Wednesday, May 23, 2012

Beverly Caristo

May Day, May 1st, 2012, Bryant Park
Photo: Stacy Lanyon

What drew me to Occupy was the comm(unity) and the various people who come together to unite as humanity. I first heard about the Movement after the multiple arrests at the Brooklyn Bridge. When I first made my way to Occupy, at the Tree of Life, I had never felt so intimate with a group of strangers. We sat in a cipher of comradery and openness. After lots of meditation and sharing of personal stories, my spirit had been lifted into something I had never experienced before. For the first time, I felt a shake in my voice, almost apprehensive to speak and said, "I'm so happy to be here. I've always wore all of my being on my sleeve and never found any reciprocation. I'm humbled to share myself with hearts that are as big and loving as mine. Thank you!" For once, I knew these were my people. Finally I felt safe, welcomed and allowed to be who I was.

I think that the Movement is so important because I believe that everybody is so estranged from society. From an early age, I've always had an empathic curiosity for homeless people in NYC and impoverished families all over the world. I couldn't understand why a person, just like me, would have such little. More importantly, why was this acceptable? I wanted to help! And now I am. My mother asks me why I feel compelled to sleep on the streets when I have a home or dedicate all my free time to a cause that seems futile. I delicately but directly explained to her this -- I am lending my voice to those who cannot be heard, the millions of people around the world who experience nothing but poverty and oppression every day. I do this mostly for our tens of thousands of children who die due to simple causes and diseases each day. Our children shouldn't have their innocence and purity instantaneously stripped away when born into a world as fucked up as this one. I want to take care of our children and truly give them a better life, a life of happiness based on equality and human rights, not a life funded by greed manifested in the American dollar. We are all held accountable for everything that happens within our homes, wihin our neighborhoods, within our countries, within the world. If everyone felt obligated to rise up to these responsibilities to our fellow brothers and sisters, the world wouldn't see such suffering.

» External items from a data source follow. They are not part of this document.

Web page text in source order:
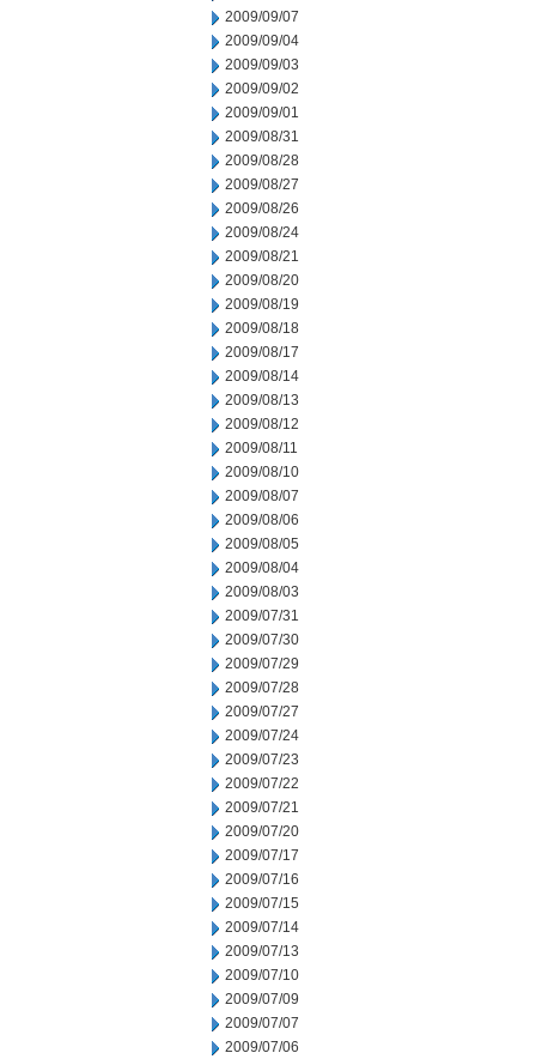
2009/09/07
2009/09/04
2009/09/03
2009/09/02
2009/09/01
2009/08/31
2009/08/28
2009/08/27
2009/08/26
2009/08/24
2009/08/21
2009/08/20
2009/08/19
2009/08/18
2009/08/17
2009/08/14
2009/08/13
2009/08/12
2009/08/11
2009/08/10
2009/08/07
2009/08/06
2009/08/05
2009/08/04
2009/08/03
2009/07/31
2009/07/30
2009/07/29
2009/07/28
2009/07/27
2009/07/24
2009/07/23
2009/07/22
2009/07/21
2009/07/20
2009/07/17
2009/07/16
2009/07/15
2009/07/14
2009/07/13
2009/07/10
2009/07/09
2009/07/07
2009/07/06
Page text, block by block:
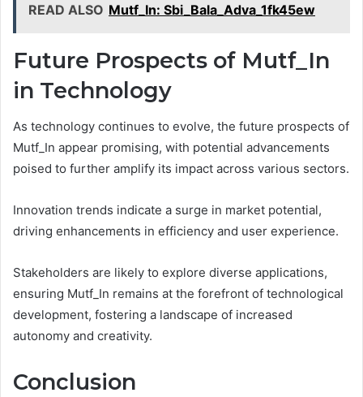
READ ALSO Mutf_In: Sbi_Bala_Adva_1fk45ew
Future Prospects of Mutf_In
in Technology
As technology continues to evolve, the future prospects of
Mutf_In appear promising, with potential advancements
poised to further amplify its impact across various sectors.
Innovation trends indicate a surge in market potential,
driving enhancements in efficiency and user experience.
Stakeholders are likely to explore diverse applications,
ensuring Mutf_In remains at the forefront of technological
development, fostering a landscape of increased
autonomy and creativity.
Conclusion
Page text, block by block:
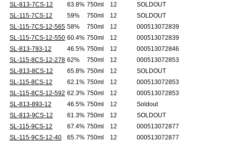
SL-813-7CS-12
63.8% 750ml 12
SOLDOUT
SL-115-7CS-12
59% 750ml 12
SOLDOUT
SL-115-7CS-12-565 58% 750ml 12
000513072839
SL-115-7CS-12-550 60.4% 750ml 12
000513072839
SL-813-793-12
46.5% 750ml 12
000513072846
SL-115-8CS-12-278 62% 750ml 12
000513072853
SL-813-8CS-12
65.8% 750ml 12
SOLDOUT
SL-115-8CS-12
62.1% 750ml 12
000513072853
SL-115-8CS-12-592 62.3% 750ml 12
000513072853
SL-813-893-12
46.5% 750ml 12
Soldout
SL-813-9CS-12
61.3% 750ml 12
SOLDOUT
SL-115-9CS-12
67.4% 750ml 12
000513072877
SL-115-9CS-12-40
65.7% 750ml 12
000513072877
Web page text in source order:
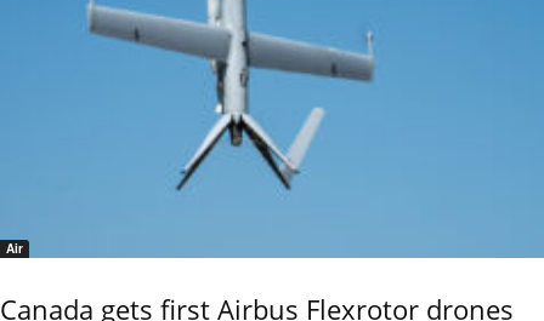
Air
Canada gets first Airbus Flexrotor drones
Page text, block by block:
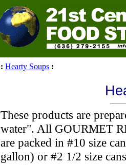
: Hearty Soups :
These products are
water". All GOURMET
are packed in #10 size
gallon) or #2 1/2 size
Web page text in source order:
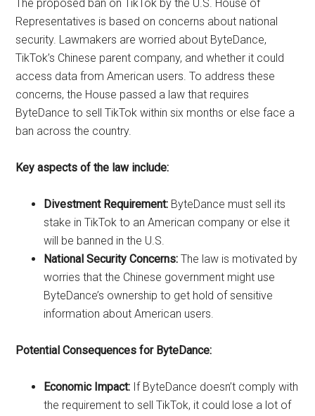
The proposed ban on TikTok by the U.S. House of
Representatives is based on concerns about national
security. Lawmakers are worried about ByteDance,
TikTok’s Chinese parent company, and whether it could
access data from American users. To address these
concerns, the House passed a law that requires
ByteDance to sell TikTok within six months or else face a
ban across the country.
Key aspects of the law include:
Divestment Requirement: ByteDance must sell its
stake in TikTok to an American company or else it
will be banned in the U.S.
National Security Concerns: The law is motivated by
worries that the Chinese government might use
ByteDance’s ownership to get hold of sensitive
information about American users.
Potential Consequences for ByteDance:
Economic Impact: If ByteDance doesn’t comply with
the requirement to sell TikTok, it could lose a lot of
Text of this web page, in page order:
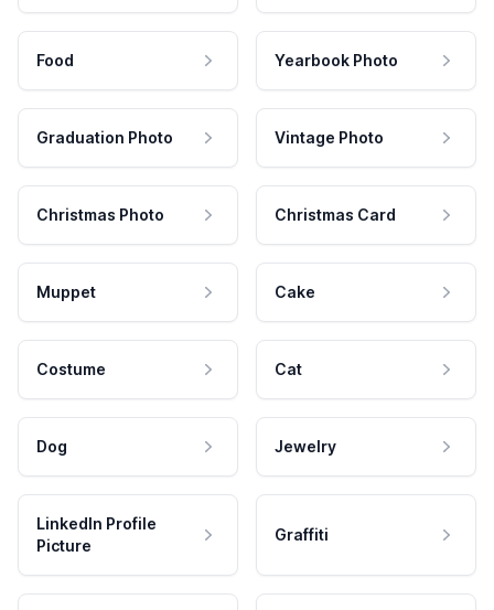
Food Yearbook Photo
Graduation Photo Vintage Photo
Christmas Photo Christmas Card
Muppet Cake
Costume Cat
Dog Jewelry
LinkedIn Profile
Picture
Graffiti
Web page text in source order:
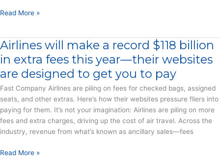
Release
Seven
Try
Their
Revenue
Wings
–
Report
Read More »
Airlines will make a record $118 billion
in extra fees this year—their websites
are designed to get you to pay
Fast Company Airlines are piling on fees for checked bags, assigned
seats, and other extras. Here’s how their websites pressure fliers into
paying for them. It’s not your imagination: Airlines are piling on more
fees and extra charges, driving up the cost of air travel. Across the
industry, revenue from what’s known as ancillary sales—fees
Airlines
Read More »
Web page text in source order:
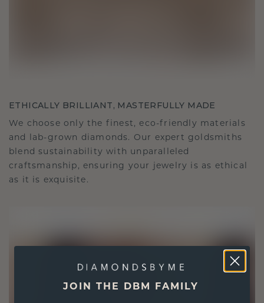
ETHICALLY BRILLIANT, MASTERFULLY MADE
We choose only the finest, eco-friendly materials
and lab-grown diamonds. Our expert goldsmiths
blend sustainability with unparalleled
craftsmanship, ensuring your jewelry is as ethical
as it is exquisite.
JOIN THE DBM FAMILY
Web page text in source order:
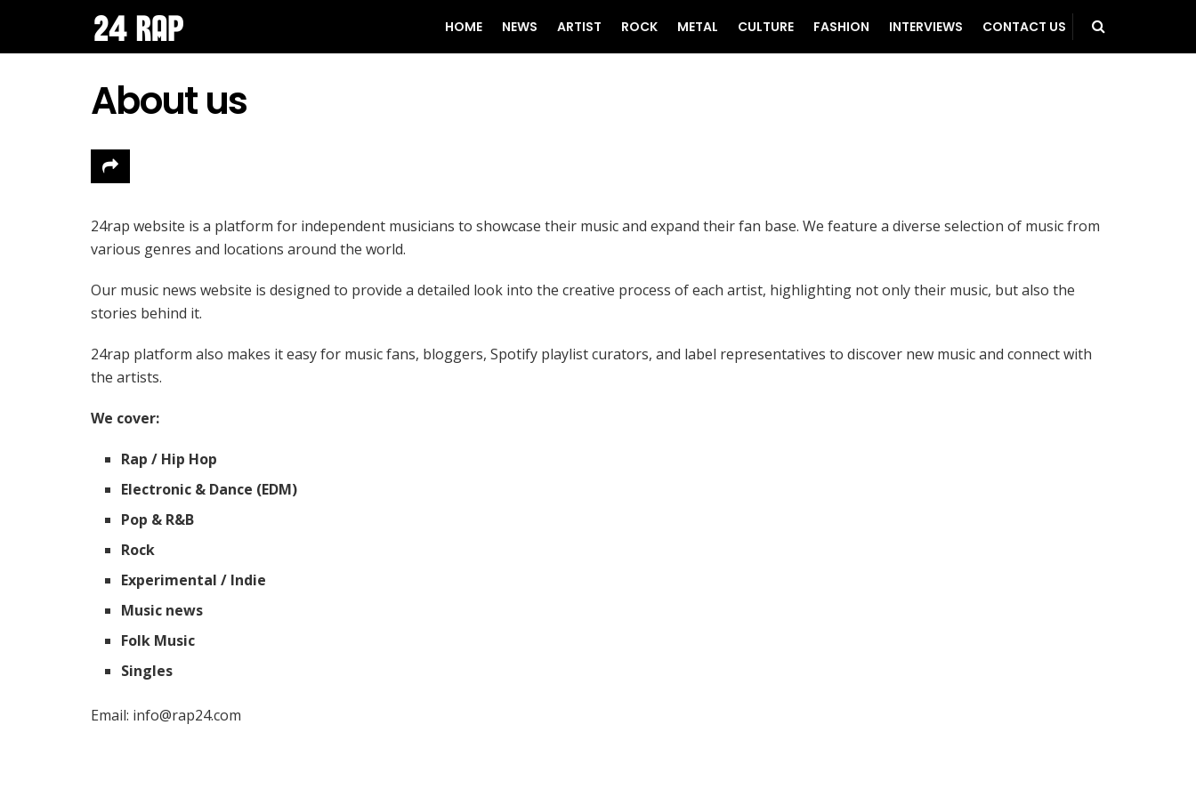
HOME NEWS ARTIST ROCK METAL CULTURE FASHION INTERVIEWS CONTACT US
About us
24rap website is a platform for independent musicians to showcase their music and expand their fan base. We feature a diverse selection of music from
various genres and locations around the world.
Our music news website is designed to provide a detailed look into the creative process of each artist, highlighting not only their music, but also the
stories behind it.
24rap platform also makes it easy for music fans, bloggers, Spotify playlist curators, and label representatives to discover new music and connect with
the artists.
We cover:
Rap / Hip Hop
Electronic & Dance (EDM)
Pop & R&B
Rock
Experimental / Indie
Music news
Folk Music
Singles
Email: info@rap24.com
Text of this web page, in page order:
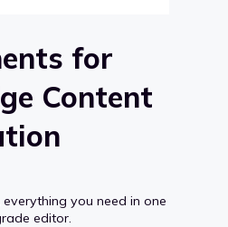
for
Content
you need in one
editor.
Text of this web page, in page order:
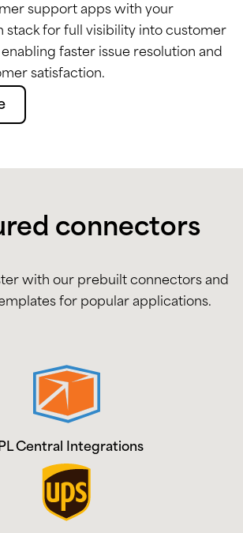
support apps with your
stack for full visibility into customer
faster issue resolution and
satisfaction.
connectors
with our prebuilt connectors and
for popular applications.
Central Integrations
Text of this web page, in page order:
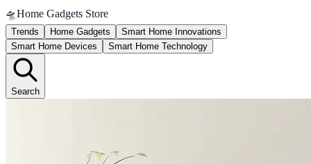
🛸Home Gadgets Store
Trends Home Gadgets
Smart Home Innovations
Smart Home Devices
Smart Home Technology
Search
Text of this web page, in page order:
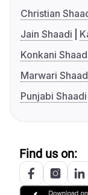
Christian
Jain Shaadi
Konkani
Marwari
Punjabi Shaadi
Find us on:
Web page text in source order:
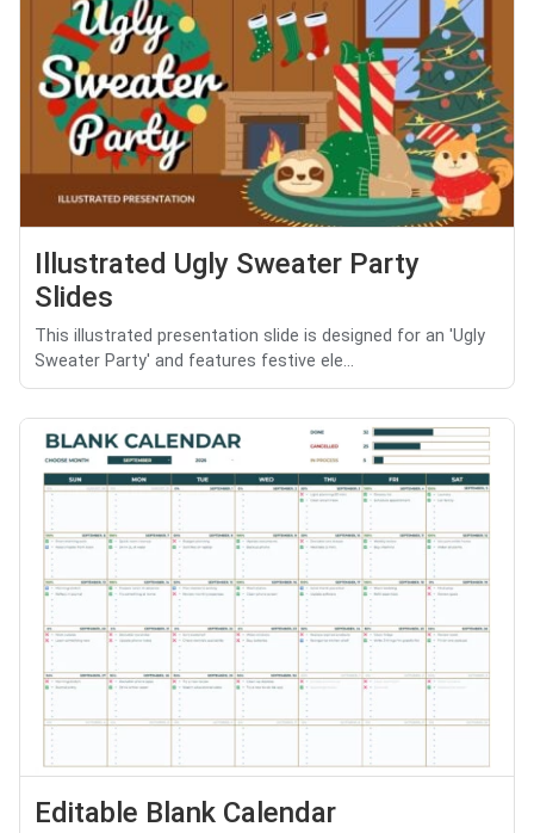
Illustrated Ugly Sweater Party
Slides
This illustrated presentation slide is designed for an 'Ugly
Sweater Party' and features festive ele...
Editable Blank Calendar
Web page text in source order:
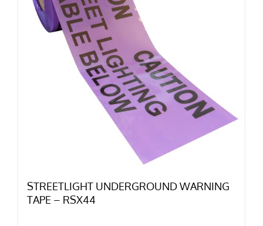
STREETLIGHT UNDERGROUND WARNING
TAPE – RSX44
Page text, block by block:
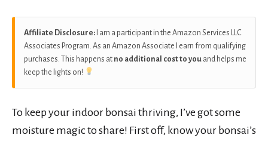
Affiliate Disclosure: I am a participant in the Amazon Services LLC
Associates Program. As an Amazon Associate I earn from qualifying
purchases. This happens at no additional cost to you and helps me
keep the lights on!
To keep your indoor bonsai thriving, I’ve got some
moisture magic to share! First off, know your bonsai’s
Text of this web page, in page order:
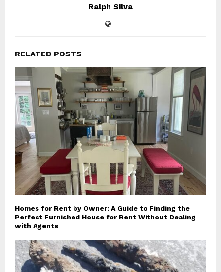
Ralph Silva
RELATED POSTS
Homes for Rent by Owner: A Guide to Finding the
Perfect Furnished House for Rent Without Dealing
with Agents
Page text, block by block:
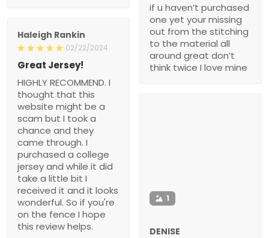
if u haven’t purchased
one yet your missing
out from the stitching
to the material all
around great don’t
think twice I love mine
Haleigh Rankin
02/22/2024
Great Jersey!
HIGHLY RECOMMEND. I
thought that this
website might be a
scam but I took a
chance and they
came through. I
purchased a college
jersey and while it did
take a little bit I
received it and it looks
wonderful. So if you're
on the fence I hope
this review helps.
1
DENISE
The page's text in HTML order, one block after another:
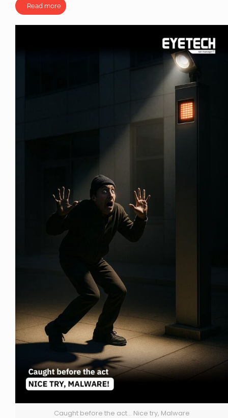
Read more
Caught before the act... Nice try, Malware
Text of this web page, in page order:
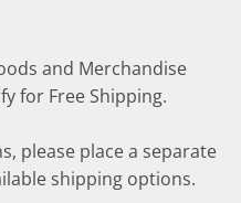
and Merchandise
for Free Shipping.
please place a separate
shipping options.
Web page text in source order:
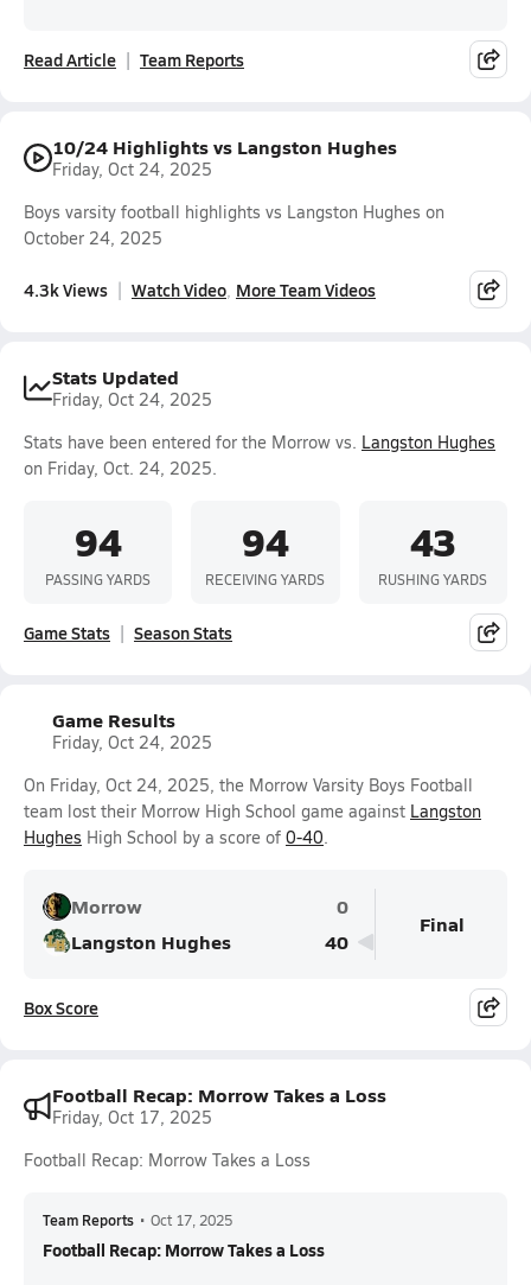
Read Article Team Reports
10/24 Highlights vs Langston Hughes
Friday, Oct 24, 2025
Boys varsity football highlights vs Langston Hughes on
October 24, 2025
4.3k Views Watch Video More Team Videos
Stats Updated
Friday, Oct 24, 2025
Stats have been entered for the Morrow vs. Langston Hughes
on Friday, Oct. 24, 2025.
94
PASSING YARDS
94
RECEIVING YARDS
43
RUSHING YARDS
Game Stats Season Stats
Game Results
Friday, Oct 24, 2025
On Friday, Oct 24, 2025, the Morrow Varsity Boys Football
team lost their Morrow High School game against Langston
Hughes High School by a score of 0-40.
Morrow
0
Langston Hughes
40
Final
Box Score
Football Recap: Morrow Takes a Loss
Friday, Oct 17, 2025
Football Recap: Morrow Takes a Loss
Team Reports • Oct 17, 2025
Football Recap: Morrow Takes a Loss
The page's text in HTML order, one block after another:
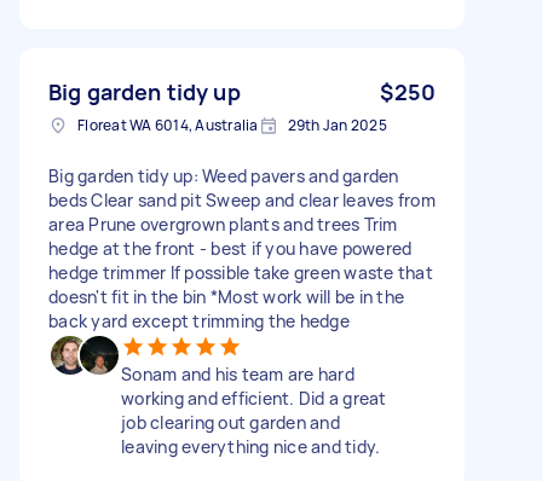
Big garden tidy up $250
Floreat WA 6014, Australia 29th Jan 2025
Big garden tidy up: Weed pavers and garden
beds Clear sand pit Sweep and clear leaves from
area Prune overgrown plants and trees Trim
hedge at the front - best if you have powered
hedge trimmer If possible take green waste that
doesn't fit in the bin *Most work will be in the
back yard except trimming the hedge
Sonam and his team are hard
working and efficient. Did a great
job clearing out garden and
leaving everything nice and tidy.
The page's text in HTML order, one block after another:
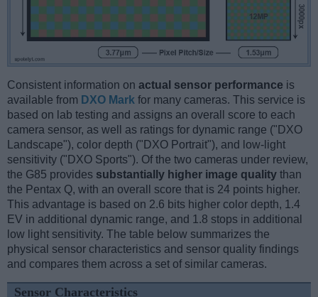
Consistent information on actual sensor performance is
available from DXO Mark for many cameras. This service is
based on lab testing and assigns an overall score to each
camera sensor, as well as ratings for dynamic range ("DXO
Landscape"), color depth ("DXO Portrait"), and low-light
sensitivity ("DXO Sports"). Of the two cameras under review,
the G85 provides substantially higher image quality than
the Pentax Q, with an overall score that is 24 points higher.
This advantage is based on 2.6 bits higher color depth, 1.4
EV in additional dynamic range, and 1.8 stops in additional
low light sensitivity. The table below summarizes the
physical sensor characteristics and sensor quality findings
and compares them across a set of similar cameras.
Sensor Characteristics
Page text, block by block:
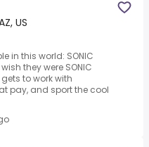
US
in this world: SONIC
they were SONIC
to work with
pay, and sport the cool
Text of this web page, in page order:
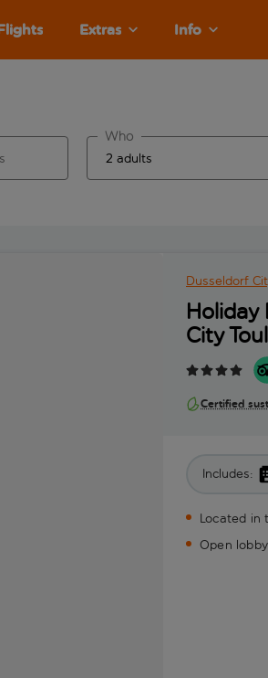
Extras Info
Who
Dusseldorf
Holiday
City
Certified
Includes:
Located in
Open
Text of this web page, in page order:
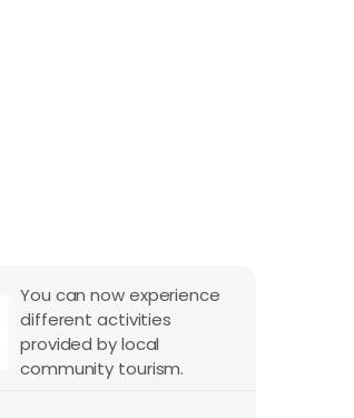
You can now experience
different activities
provided by local
community tourism.
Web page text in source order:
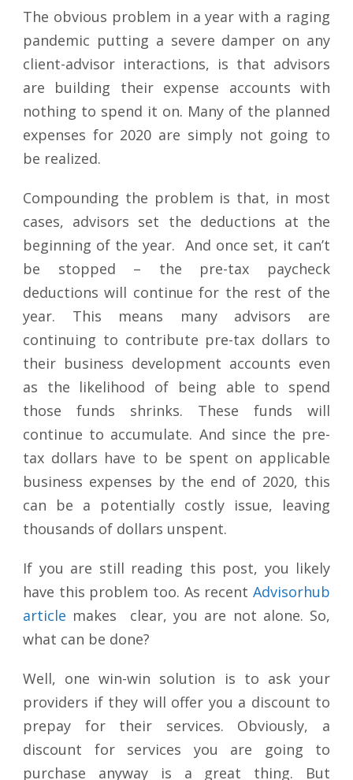
The obvious problem in a year with a raging
pandemic putting a severe damper on any
client-advisor interactions, is that advisors
are building their expense accounts with
nothing to spend it on. Many of the planned
expenses for 2020 are simply not going to
be realized.
Compounding the problem is that, in most
cases, advisors set the deductions at the
beginning of the year. And once set, it can’t
be stopped – the pre-tax paycheck
deductions will continue for the rest of the
year. This means many advisors are
continuing to contribute pre-tax dollars to
their business development accounts even
as the likelihood of being able to spend
those funds shrinks. These funds will
continue to accumulate. And since the pre-
tax dollars have to be spent on applicable
business expenses by the end of 2020, this
can be a potentially costly issue, leaving
thousands of dollars unspent.
If you are still reading this post, you likely
have this problem too. As recent Advisorhub
article makes clear, you are not alone. So,
what can be done?
Well, one win-win solution is to ask your
providers if they will offer you a discount to
prepay for their services. Obviously, a
discount for services you are going to
purchase anyway is a great thing. But

Ultimately, I would like to see a world that builds community with one hand washing the other. We are so fucking lost in a world full of consumerism. People don’t choose to learn how to fix it. There's much that many are displeased with, but some take no initiative to seek change. Even worse, they don't have any opinion of their own. They don’t care. Nobody fucking cares. They fucking take, and they take, and they take, and they don’t fucking care about anybody else. It enrages me because we are all responsible for each other, and people don’t look at it like that. If we can just practice selflessness, honesty and simplicity, we wouldn’t have the majority of the issues that we have today.